**WHAT YOU WILL DO**
Please restate, exactly, only the lines from the beginning of the listing below through the line containing "leben also gar", with the pictures left out.

**THE DATA**
========================

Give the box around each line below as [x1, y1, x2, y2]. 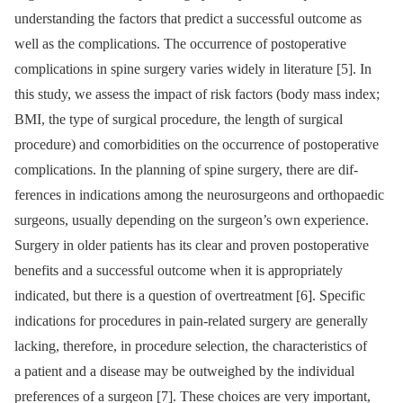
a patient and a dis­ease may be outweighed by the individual [14, 363, 354, 379]
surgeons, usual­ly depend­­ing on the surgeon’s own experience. [14, 211, 369, 228]
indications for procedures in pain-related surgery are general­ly [14, 312, 368, 328]
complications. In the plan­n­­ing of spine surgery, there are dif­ [14, 161, 358, 177]
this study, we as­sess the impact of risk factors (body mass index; [14, 85, 380, 102]
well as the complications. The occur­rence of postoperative [14, 35, 346, 51]
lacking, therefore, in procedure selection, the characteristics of [14, 337, 367, 354]
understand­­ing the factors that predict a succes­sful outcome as [14, 10, 362, 26]
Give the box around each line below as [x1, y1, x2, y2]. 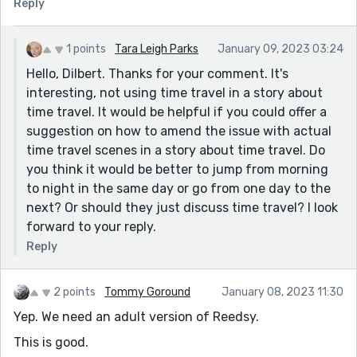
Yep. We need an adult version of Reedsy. [14, 308, 259, 324]
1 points [66, 41, 106, 56]
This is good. [14, 334, 88, 350]
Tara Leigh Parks [115, 41, 198, 56]
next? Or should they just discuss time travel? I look [26, 199, 338, 215]
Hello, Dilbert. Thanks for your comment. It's [26, 65, 288, 81]
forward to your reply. [26, 218, 156, 234]
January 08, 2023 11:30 [222, 284, 343, 299]
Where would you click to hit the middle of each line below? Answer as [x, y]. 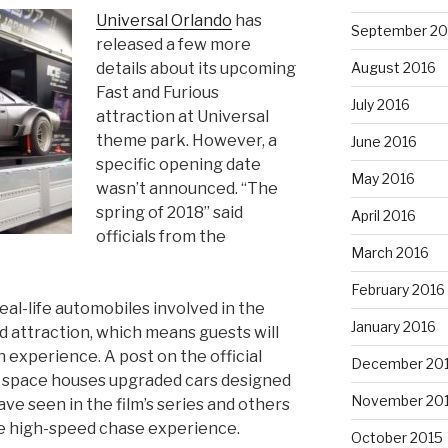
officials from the [161, 236]
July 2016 [380, 104]
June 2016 [383, 141]
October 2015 [396, 437]
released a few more [173, 44]
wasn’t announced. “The [187, 188]
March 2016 [389, 252]
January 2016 [393, 326]
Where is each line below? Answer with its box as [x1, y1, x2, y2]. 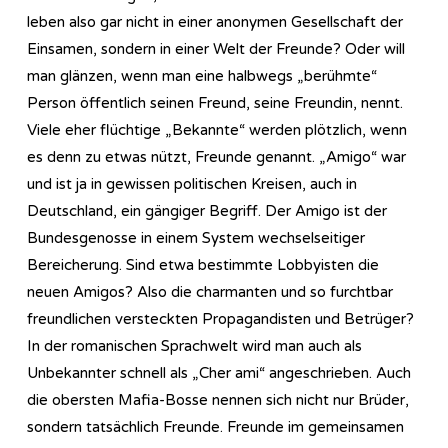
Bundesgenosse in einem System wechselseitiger [27, 228, 365, 247]
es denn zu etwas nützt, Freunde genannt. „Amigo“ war [27, 147, 406, 166]
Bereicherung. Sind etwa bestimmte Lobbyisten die [27, 255, 379, 274]
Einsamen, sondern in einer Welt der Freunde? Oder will [27, 39, 405, 58]
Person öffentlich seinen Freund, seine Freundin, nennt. [27, 93, 403, 112]
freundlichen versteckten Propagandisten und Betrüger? [27, 309, 414, 328]
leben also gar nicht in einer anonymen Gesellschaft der [27, 12, 403, 31]
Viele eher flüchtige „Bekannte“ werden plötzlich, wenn [27, 120, 407, 139]
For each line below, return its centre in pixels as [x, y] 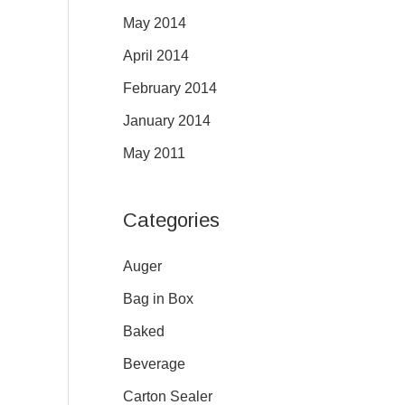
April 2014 [156, 55]
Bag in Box [158, 299]
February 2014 [170, 88]
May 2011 [154, 153]
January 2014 [167, 120]
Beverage [154, 364]
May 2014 [155, 23]
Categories [171, 221]
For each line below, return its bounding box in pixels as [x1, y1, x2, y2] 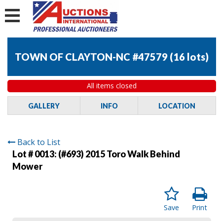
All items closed [87, 81, 137, 91]
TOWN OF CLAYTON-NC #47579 [15, 51, 168, 63]
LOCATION [158, 101, 196, 110]
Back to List [17, 136, 60, 147]
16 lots [173, 51, 205, 63]
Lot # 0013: [12, 148, 58, 159]
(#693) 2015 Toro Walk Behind [58, 148, 180, 159]
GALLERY [28, 101, 60, 110]
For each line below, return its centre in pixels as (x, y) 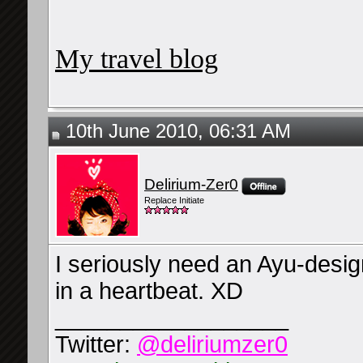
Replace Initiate (174, 201)
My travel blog (137, 58)
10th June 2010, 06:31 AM (175, 131)
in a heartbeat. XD (149, 291)
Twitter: (96, 344)
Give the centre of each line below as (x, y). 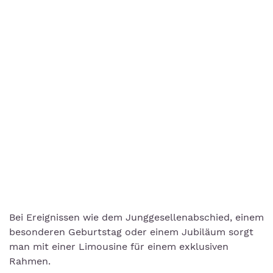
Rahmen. (30, 261)
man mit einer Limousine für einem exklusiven (119, 246)
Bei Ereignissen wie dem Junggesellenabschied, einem (136, 217)
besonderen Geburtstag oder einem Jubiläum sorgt (131, 232)
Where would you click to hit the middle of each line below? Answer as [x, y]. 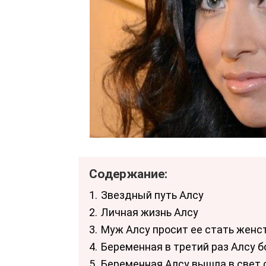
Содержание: [128, 174]
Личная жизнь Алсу [150, 212]
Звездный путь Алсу [152, 195]
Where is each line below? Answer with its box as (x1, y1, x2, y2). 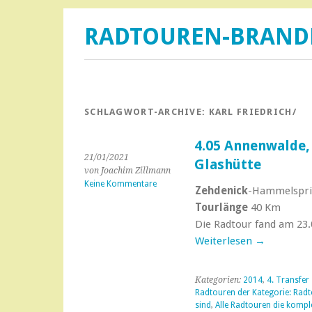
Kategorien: (194, 275, 243, 285)
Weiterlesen (194, 235, 255, 247)
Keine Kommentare (84, 179, 157, 189)
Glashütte (194, 157, 261, 173)
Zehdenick (194, 185, 248, 197)
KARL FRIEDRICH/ (208, 107, 297, 117)
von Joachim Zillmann (84, 166, 171, 175)
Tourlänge (194, 201, 251, 214)
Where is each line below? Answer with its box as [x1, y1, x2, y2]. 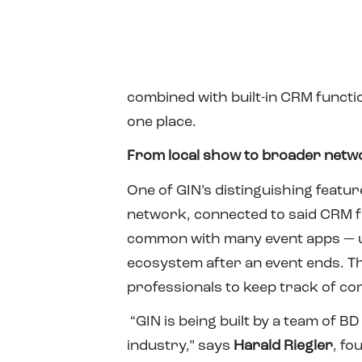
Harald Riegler [234, 339, 333, 354]
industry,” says [127, 339, 234, 354]
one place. [127, 114, 196, 129]
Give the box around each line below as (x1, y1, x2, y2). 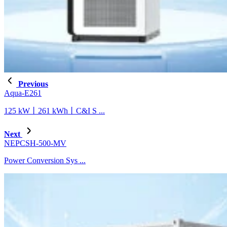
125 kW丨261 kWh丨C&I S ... (4, 106, 105, 116)
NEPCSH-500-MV (4, 139, 66, 148)
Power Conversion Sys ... (4, 156, 86, 165)
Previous (16, 80, 48, 89)
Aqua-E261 (4, 89, 42, 98)
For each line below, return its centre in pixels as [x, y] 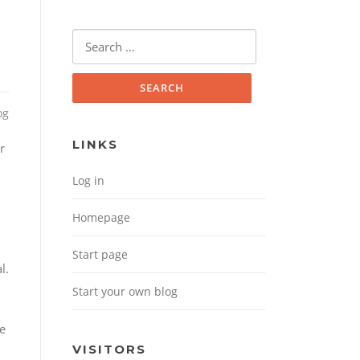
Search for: [102, 39]
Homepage [101, 218]
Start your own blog [125, 292]
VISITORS [109, 350]
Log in [88, 181]
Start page [100, 255]
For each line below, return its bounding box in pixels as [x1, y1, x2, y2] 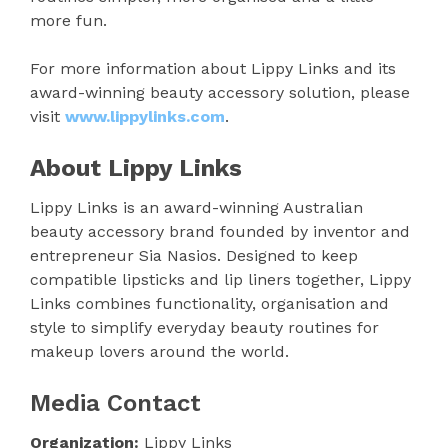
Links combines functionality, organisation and [30, 294, 389, 314]
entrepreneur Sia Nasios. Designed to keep [30, 246, 358, 266]
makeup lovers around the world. [30, 342, 289, 362]
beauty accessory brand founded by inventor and [30, 222, 410, 242]
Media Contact [30, 389, 201, 418]
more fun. [30, 11, 107, 31]
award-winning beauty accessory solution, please [30, 83, 410, 103]
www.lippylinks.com [65, 107, 225, 127]
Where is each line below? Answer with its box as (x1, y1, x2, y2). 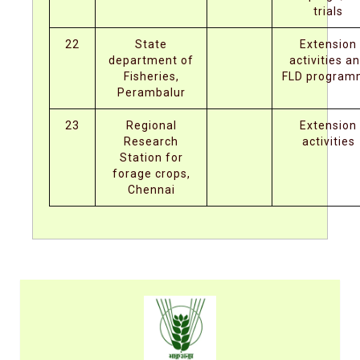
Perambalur (117, 86, 186, 99)
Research (124, 135, 178, 148)
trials (313, 5, 343, 18)
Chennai (127, 183, 175, 196)
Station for (119, 151, 183, 164)
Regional (125, 119, 177, 132)
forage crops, (112, 167, 190, 180)
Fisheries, (123, 70, 179, 83)
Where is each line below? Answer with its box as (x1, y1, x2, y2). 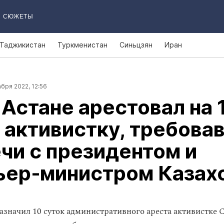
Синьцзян (119, 40, 152, 49)
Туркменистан (57, 40, 107, 49)
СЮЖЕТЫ (2, 13, 33, 20)
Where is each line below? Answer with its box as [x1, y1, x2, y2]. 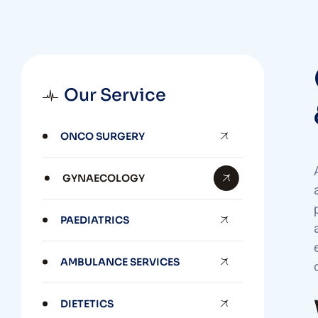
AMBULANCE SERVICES [60, 256, 180, 268]
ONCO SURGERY [60, 130, 146, 143]
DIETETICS [60, 297, 114, 310]
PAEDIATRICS [60, 214, 130, 226]
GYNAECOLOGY [62, 172, 145, 185]
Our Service [64, 84, 167, 106]
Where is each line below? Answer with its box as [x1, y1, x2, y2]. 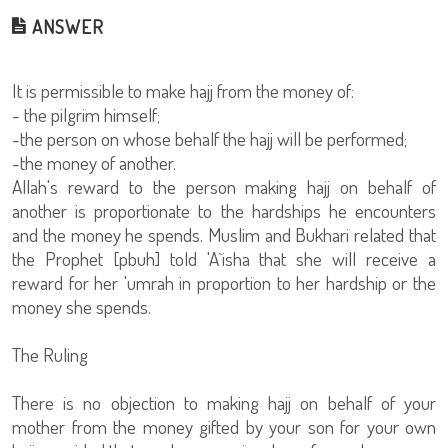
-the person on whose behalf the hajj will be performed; [12, 126, 407, 151]
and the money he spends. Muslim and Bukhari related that [12, 222, 436, 247]
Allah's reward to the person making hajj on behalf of [12, 174, 436, 199]
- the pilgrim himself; [12, 102, 160, 127]
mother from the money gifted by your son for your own [12, 414, 436, 439]
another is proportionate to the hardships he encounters [12, 198, 436, 223]
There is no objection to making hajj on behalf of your [12, 390, 436, 415]
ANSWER [27, 14, 104, 39]
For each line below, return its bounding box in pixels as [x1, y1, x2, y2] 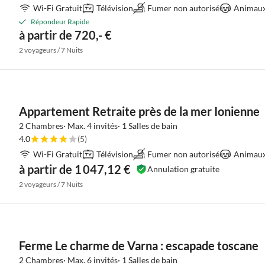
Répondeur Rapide [31, 17, 89, 26]
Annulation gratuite [147, 164, 219, 174]
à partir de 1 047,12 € [19, 162, 131, 176]
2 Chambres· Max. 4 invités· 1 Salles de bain [19, 121, 177, 131]
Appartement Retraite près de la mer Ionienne [19, 104, 260, 118]
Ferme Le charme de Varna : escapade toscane [19, 238, 258, 253]
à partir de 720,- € [19, 28, 112, 42]
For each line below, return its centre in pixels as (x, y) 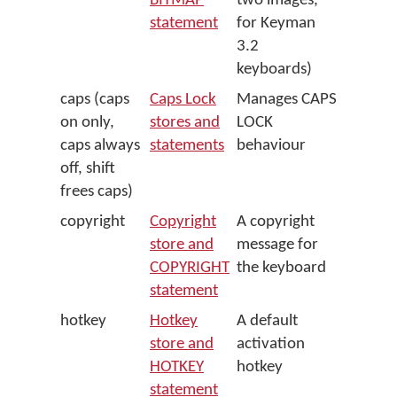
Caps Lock (183, 100)
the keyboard (281, 268)
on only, (87, 123)
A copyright (276, 222)
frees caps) (97, 192)
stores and (185, 123)
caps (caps (95, 100)
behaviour (271, 146)
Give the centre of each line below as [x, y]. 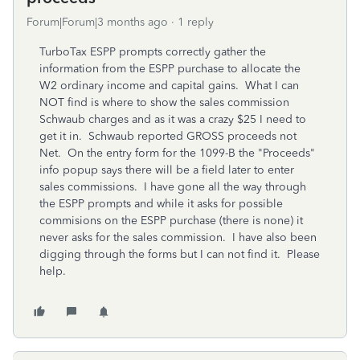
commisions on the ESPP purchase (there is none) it [171, 221]
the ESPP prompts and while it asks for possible [161, 204]
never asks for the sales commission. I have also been [178, 237]
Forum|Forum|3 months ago [97, 22]
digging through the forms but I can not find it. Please [180, 254]
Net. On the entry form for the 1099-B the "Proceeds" [177, 153]
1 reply [196, 22]
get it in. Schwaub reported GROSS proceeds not [168, 136]
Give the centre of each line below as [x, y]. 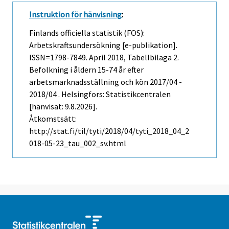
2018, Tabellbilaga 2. [142, 58]
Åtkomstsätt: [53, 119]
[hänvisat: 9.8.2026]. [63, 107]
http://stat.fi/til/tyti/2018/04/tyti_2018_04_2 [109, 131]
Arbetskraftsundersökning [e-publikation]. [103, 45]
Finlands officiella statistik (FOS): [87, 33]
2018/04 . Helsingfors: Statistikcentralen [100, 94]
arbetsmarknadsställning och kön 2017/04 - [106, 82]
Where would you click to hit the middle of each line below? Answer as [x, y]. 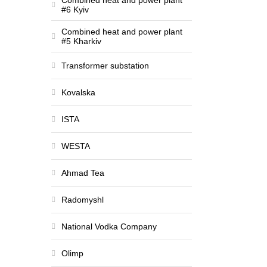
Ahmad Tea [83, 173]
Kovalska [78, 92]
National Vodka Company [109, 226]
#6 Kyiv [75, 10]
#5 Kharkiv [81, 41]
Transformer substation [105, 66]
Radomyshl [83, 200]
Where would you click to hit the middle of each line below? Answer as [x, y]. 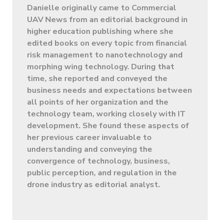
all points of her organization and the [98, 102]
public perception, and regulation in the [102, 173]
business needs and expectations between [110, 90]
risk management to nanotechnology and [105, 55]
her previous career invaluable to [89, 137]
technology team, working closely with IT [106, 114]
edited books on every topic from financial [107, 43]
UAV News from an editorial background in [107, 19]
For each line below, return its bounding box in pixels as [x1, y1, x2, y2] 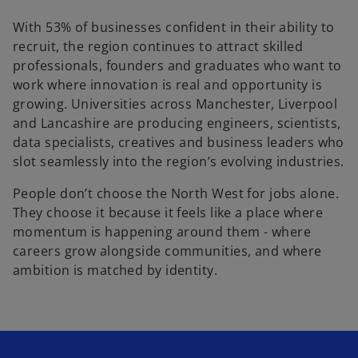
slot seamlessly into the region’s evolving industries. [13, 153, 344, 171]
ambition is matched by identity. [13, 261, 218, 280]
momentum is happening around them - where [13, 223, 312, 241]
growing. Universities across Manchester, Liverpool [13, 95, 338, 113]
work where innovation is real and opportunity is [13, 76, 323, 94]
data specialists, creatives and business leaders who [13, 133, 344, 152]
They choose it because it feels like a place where [13, 204, 324, 222]
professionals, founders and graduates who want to [13, 57, 342, 75]
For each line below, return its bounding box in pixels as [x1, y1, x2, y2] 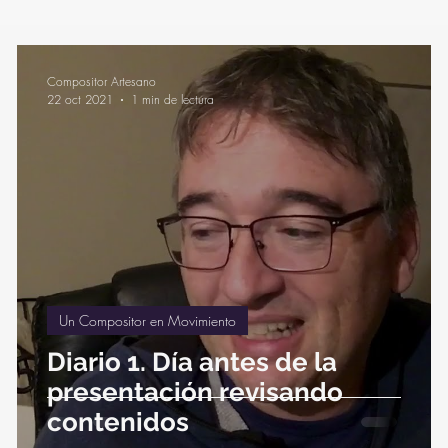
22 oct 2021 [47, 91, 113, 108]
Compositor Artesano [47, 73, 156, 90]
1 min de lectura [131, 91, 214, 108]
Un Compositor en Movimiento [59, 311, 236, 330]
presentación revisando [47, 377, 343, 407]
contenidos [47, 407, 189, 437]
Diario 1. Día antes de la [47, 347, 337, 377]
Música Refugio [61, 55, 163, 74]
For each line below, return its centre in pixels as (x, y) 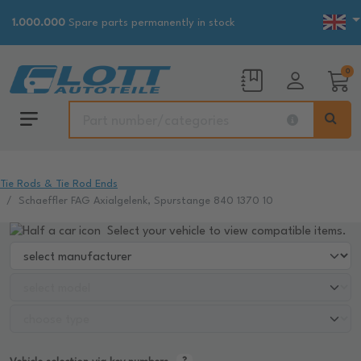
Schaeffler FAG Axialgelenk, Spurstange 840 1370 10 (146, 201)
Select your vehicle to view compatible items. (225, 232)
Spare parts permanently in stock (150, 23)

========================

**SOLVED EXERCISE**
Give the box around each line below as [x1, y1, x2, y2]. 
a patient and a dis­ease may be outweighed by the individual [14, 363, 354, 379]
surgeons, usual­ly depend­­ing on the surgeon’s own experience. [14, 211, 369, 228]
indications for procedures in pain-related surgery are general­ly [14, 312, 368, 328]
complications. In the plan­n­­ing of spine surgery, there are dif­ [14, 161, 358, 177]
this study, we as­sess the impact of risk factors (body mass index; [14, 85, 380, 102]
well as the complications. The occur­rence of postoperative [14, 35, 346, 51]
lacking, therefore, in procedure selection, the characteristics of [14, 337, 367, 354]
understand­­ing the factors that predict a succes­sful outcome as [14, 10, 362, 26]
Give the box around each line below as [x1, y1, x2, y2]. 
Yep. We need an adult version of Reedsy. [14, 308, 259, 324]
1 points [66, 41, 106, 56]
This is good. [14, 334, 88, 350]
Tara Leigh Parks [115, 41, 198, 56]
next? Or should they just discuss time travel? I look [26, 199, 338, 215]
Hello, Dilbert. Thanks for your comment. It's [26, 65, 288, 81]
forward to your reply. [26, 218, 156, 234]
January 08, 2023 11:30 [222, 284, 343, 299]
Where would you click to hit the middle of each line below? Answer as [x, y]. 
officials from the [161, 236]
July 2016 [380, 104]
June 2016 [383, 141]
October 2015 [396, 437]
released a few more [173, 44]
wasn’t announced. “The [187, 188]
March 2016 [389, 252]
January 2016 [393, 326]
Where is each line below? Answer with its box as [x1, y1, x2, y2]. 
Bundesgenosse in einem System wechselseitiger [27, 228, 365, 247]
es denn zu etwas nützt, Freunde genannt. „Amigo“ war [27, 147, 406, 166]
Bereicherung. Sind etwa bestimmte Lobbyisten die [27, 255, 379, 274]
Einsamen, sondern in einer Welt der Freunde? Oder will [27, 39, 405, 58]
Person öffentlich seinen Freund, seine Freundin, nennt. [27, 93, 403, 112]
freundlichen versteckten Propagandisten und Betrüger? [27, 309, 414, 328]
leben also gar nicht in einer anonymen Gesellschaft der [27, 12, 403, 31]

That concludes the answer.